Niaz Sana, Naz Sahira, Raziq Rumaissa Abdul
Sana Niaz, MBBS, FCPS, Department of Neonatology, Indus Hospital & Health Network, Karachi, Pakistan.
Sahira Naz, MBBS, FCPS, Department of Pediatrics, Indus Hospital & Health Network, Karachi, Pakistan.
Pak J Med Sci. 2022 Jan;38(2):426-429. doi: 10.12669/pjms.38.ICON-2022.5771.

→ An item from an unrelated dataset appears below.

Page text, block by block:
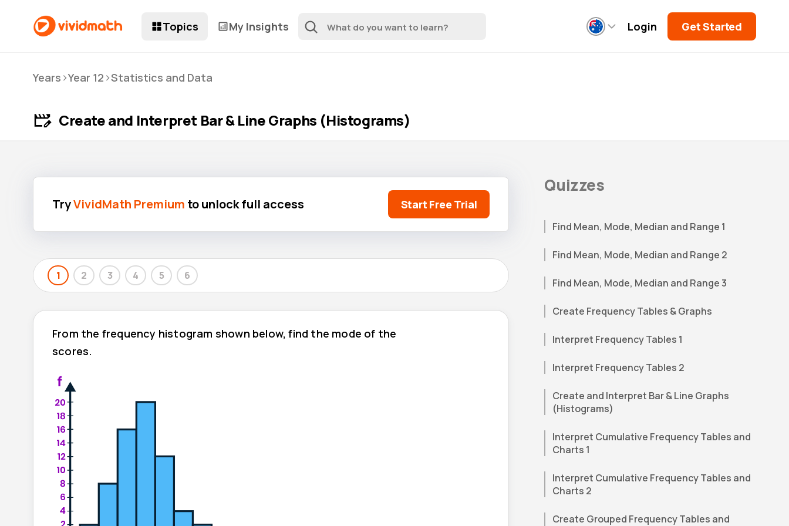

Congenital Pouch Colon (CPC) is a rare anorectal malformation (ARM) in which a part of or the entire colon is replaced by pouch-like dilatation. Males are more likely to be diagnosed with the condition compared to females. The highest incidence of the disease is in South Asia, with a significant number of cases reported from India. Early diagnosis can be made when there are hypoechogenic lesions on antenatal ultrasound scans. We report a case of a neonate with routine antenatal scans who presented with a distended abdomen and inability to pass feces. The diagnosis was made in the early neonatal period, followed by surgical management.
先天性袋状结肠(CPC)是一种罕见的肛肠畸形(ARM),其中部分或整个结肠被袋状扩张所取代。与女性相比,男性更易被诊断出患有此病。该疾病在南亚发病率最高,印度报告了大量病例。当产前超声扫描出现低回声病变时可作出早期诊断。我们报告一例新生儿病例,该患儿在常规产前扫描时被发现,出生后出现腹部膨隆且无法排便。在新生儿早期作出诊断,随后进行了手术治疗。